ASG_NAME=$(aws ecs describe-capacity-providers --capacity-providers $(aws ecs describe-clusters --clusters $ECS_CLUSTER_NAME --query 'clusters[].capacityProviders' --output text) --query 'capacityProviders[].autoScalingGroupProvider.autoScalingGroupArn' --output text | awk -F '/' '{ print $2 }')

Increase the desired capacity of the autoscaling group:

aws autoscaling set-desired-capacity --auto-scaling-group-name $ASG_NAME --desired-capacity 3

Note there is no output of this command, other than the return code.

Now you can view the available capacity of the container instances:

aws ecs describe-container-instances --cluster $ECS_CLUSTER_NAME --container-instances $(aws ecs list-container-instances --cluster $ECS_CLUSTER_NAME --query 'containerInstanceArns' --output text) --query 'containerInstances[].registeredResources[?name==`MEMORY`].integerValue | []'

This will return a list of numbers showing the maximum memory available on each instance.
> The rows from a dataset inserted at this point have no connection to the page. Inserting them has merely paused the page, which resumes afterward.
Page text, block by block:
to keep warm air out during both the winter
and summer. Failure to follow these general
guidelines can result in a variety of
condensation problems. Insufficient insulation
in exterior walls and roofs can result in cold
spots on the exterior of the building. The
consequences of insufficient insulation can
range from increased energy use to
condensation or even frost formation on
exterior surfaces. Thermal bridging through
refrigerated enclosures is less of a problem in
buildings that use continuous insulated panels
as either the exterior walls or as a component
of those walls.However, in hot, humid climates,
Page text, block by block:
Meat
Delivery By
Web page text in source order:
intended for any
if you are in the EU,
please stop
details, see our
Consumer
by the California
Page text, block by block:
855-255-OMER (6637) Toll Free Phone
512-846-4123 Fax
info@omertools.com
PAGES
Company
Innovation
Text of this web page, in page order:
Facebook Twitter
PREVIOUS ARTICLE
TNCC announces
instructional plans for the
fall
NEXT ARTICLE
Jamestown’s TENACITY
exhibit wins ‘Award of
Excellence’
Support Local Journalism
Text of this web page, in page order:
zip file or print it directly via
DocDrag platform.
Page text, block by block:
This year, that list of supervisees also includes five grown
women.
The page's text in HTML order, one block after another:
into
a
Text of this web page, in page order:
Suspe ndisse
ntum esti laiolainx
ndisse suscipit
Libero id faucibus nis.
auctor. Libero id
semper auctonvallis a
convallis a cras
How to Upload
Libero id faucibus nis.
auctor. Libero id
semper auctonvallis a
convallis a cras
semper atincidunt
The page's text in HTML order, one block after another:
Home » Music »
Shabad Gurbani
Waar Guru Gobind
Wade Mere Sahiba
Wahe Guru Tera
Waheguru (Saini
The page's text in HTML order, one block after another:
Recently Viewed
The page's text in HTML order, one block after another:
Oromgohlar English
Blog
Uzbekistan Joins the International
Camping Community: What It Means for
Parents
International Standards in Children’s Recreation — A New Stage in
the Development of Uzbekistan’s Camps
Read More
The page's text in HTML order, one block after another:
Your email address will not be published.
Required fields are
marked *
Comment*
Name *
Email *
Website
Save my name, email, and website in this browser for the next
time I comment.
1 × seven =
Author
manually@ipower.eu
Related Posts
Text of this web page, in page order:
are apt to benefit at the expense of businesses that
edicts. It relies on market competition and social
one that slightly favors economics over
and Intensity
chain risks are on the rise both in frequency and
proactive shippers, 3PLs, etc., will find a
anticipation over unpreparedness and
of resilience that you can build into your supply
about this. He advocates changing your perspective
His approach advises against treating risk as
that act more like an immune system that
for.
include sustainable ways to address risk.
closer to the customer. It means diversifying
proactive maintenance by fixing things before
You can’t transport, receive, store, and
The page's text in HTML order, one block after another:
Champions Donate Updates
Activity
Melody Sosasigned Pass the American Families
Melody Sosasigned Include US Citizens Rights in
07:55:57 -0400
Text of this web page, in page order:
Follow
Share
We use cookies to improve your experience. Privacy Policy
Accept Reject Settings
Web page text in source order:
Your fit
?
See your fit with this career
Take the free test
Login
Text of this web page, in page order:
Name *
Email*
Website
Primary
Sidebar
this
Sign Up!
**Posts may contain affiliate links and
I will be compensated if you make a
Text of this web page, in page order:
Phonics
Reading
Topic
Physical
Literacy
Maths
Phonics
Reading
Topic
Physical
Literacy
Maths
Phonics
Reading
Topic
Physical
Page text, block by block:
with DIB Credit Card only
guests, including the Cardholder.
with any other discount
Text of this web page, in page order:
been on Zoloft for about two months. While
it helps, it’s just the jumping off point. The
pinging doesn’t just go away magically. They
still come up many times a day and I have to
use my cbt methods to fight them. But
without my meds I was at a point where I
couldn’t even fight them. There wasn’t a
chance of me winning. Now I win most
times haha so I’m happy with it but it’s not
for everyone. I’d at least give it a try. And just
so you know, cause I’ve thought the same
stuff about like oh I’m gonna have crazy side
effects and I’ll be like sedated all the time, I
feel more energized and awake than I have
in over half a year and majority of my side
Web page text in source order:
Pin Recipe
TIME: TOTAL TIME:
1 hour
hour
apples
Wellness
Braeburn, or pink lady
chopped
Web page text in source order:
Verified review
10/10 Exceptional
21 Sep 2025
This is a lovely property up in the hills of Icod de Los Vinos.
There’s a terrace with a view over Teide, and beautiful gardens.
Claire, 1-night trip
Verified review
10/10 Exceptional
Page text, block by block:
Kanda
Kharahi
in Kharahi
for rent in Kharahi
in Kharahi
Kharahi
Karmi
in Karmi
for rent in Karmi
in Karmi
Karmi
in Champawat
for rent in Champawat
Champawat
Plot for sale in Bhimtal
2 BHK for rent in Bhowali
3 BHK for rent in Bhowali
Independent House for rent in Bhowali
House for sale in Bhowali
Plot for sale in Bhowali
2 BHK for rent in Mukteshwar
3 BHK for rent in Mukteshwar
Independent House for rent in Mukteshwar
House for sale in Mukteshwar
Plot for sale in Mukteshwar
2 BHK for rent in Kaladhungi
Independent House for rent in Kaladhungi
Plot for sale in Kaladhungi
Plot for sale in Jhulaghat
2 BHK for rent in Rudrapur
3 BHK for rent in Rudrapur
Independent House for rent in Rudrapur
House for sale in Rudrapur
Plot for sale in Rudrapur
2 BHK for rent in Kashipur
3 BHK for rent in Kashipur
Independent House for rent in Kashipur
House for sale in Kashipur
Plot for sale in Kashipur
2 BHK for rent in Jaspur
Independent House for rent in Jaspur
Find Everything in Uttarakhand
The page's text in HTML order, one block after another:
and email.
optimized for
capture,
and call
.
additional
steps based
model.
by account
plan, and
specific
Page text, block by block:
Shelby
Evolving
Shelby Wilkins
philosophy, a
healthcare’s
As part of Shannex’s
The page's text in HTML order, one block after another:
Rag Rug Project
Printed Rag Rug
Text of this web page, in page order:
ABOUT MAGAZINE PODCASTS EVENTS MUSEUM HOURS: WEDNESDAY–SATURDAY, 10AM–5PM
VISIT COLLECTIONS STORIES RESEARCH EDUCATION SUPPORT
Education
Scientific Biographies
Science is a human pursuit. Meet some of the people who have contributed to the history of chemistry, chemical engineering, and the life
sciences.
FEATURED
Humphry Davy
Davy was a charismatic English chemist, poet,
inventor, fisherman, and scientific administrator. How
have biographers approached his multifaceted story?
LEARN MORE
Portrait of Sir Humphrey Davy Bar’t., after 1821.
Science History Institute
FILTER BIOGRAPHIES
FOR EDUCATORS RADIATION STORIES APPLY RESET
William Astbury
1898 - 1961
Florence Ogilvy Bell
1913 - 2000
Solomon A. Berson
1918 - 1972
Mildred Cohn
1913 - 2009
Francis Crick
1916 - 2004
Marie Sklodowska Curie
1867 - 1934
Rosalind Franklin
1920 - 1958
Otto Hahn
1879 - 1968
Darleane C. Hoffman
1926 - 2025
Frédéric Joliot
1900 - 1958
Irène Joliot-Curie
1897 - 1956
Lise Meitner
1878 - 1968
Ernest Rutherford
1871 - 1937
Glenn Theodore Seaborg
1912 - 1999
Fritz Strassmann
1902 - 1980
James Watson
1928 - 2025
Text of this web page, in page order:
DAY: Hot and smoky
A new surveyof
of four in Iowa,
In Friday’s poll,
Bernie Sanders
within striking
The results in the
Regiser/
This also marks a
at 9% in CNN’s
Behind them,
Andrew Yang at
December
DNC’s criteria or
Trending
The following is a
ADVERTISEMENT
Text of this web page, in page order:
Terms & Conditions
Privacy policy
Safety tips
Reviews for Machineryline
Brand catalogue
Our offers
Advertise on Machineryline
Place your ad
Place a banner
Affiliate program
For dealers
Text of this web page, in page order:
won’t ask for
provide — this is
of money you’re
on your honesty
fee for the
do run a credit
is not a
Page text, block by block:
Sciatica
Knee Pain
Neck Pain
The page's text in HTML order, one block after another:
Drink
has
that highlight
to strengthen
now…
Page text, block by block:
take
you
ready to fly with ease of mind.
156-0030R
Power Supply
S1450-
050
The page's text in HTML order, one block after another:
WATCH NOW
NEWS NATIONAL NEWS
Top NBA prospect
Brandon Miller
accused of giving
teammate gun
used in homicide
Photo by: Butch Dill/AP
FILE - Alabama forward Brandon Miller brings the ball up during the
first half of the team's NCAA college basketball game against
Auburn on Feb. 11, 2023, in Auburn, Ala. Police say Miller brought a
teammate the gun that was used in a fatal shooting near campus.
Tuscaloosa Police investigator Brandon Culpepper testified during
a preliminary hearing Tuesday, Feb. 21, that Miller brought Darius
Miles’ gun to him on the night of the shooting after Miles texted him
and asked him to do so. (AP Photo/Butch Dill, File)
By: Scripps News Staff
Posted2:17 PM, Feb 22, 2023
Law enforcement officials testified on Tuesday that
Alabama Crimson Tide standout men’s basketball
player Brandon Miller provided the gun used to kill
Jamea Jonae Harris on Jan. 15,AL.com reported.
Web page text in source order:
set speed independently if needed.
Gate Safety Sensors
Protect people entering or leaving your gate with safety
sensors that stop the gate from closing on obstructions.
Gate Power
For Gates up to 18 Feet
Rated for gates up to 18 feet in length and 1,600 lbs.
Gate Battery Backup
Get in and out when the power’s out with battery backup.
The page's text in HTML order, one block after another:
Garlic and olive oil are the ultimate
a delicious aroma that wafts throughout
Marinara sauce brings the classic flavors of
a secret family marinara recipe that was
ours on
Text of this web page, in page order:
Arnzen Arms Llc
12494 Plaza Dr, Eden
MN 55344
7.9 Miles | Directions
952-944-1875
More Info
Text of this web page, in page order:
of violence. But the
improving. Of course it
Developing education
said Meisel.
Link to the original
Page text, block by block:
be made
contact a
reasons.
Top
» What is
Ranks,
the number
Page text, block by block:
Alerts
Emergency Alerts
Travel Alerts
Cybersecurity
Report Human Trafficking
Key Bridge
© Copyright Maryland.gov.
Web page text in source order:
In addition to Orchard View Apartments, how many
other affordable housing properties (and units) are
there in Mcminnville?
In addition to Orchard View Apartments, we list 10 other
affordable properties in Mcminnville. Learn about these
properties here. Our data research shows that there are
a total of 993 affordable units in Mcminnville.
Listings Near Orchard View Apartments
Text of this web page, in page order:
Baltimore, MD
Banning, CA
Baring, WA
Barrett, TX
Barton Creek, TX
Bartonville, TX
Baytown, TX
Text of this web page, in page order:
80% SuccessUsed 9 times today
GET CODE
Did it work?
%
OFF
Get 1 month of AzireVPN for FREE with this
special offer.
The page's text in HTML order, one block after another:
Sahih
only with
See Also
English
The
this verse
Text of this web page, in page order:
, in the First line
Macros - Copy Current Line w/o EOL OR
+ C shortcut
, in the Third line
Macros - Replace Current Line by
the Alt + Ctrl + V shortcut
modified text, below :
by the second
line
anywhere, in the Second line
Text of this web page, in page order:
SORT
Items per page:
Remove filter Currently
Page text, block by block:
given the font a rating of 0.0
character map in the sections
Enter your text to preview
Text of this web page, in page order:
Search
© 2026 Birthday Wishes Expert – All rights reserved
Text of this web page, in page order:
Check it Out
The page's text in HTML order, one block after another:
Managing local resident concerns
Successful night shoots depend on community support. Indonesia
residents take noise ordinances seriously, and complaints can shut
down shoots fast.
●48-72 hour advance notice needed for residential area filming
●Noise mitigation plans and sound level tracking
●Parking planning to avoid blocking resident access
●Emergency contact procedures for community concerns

Now you can view the memory required by the task itself:

aws ecs describe-tasks --cluster $ECS_CLUSTER_NAME --tasks $(aws ecs list-tasks --cluster $ECS_CLUSTER_NAME --service-name $ECS_SERVICE_NAME --query 'taskArns' --output text) --query 'tasks[].memory' --output text 

If this number is higher than all of the container instance memory values, you should edit the container definition to reduce the required memory, or increase the instance size associated with the EC2 Launch Template.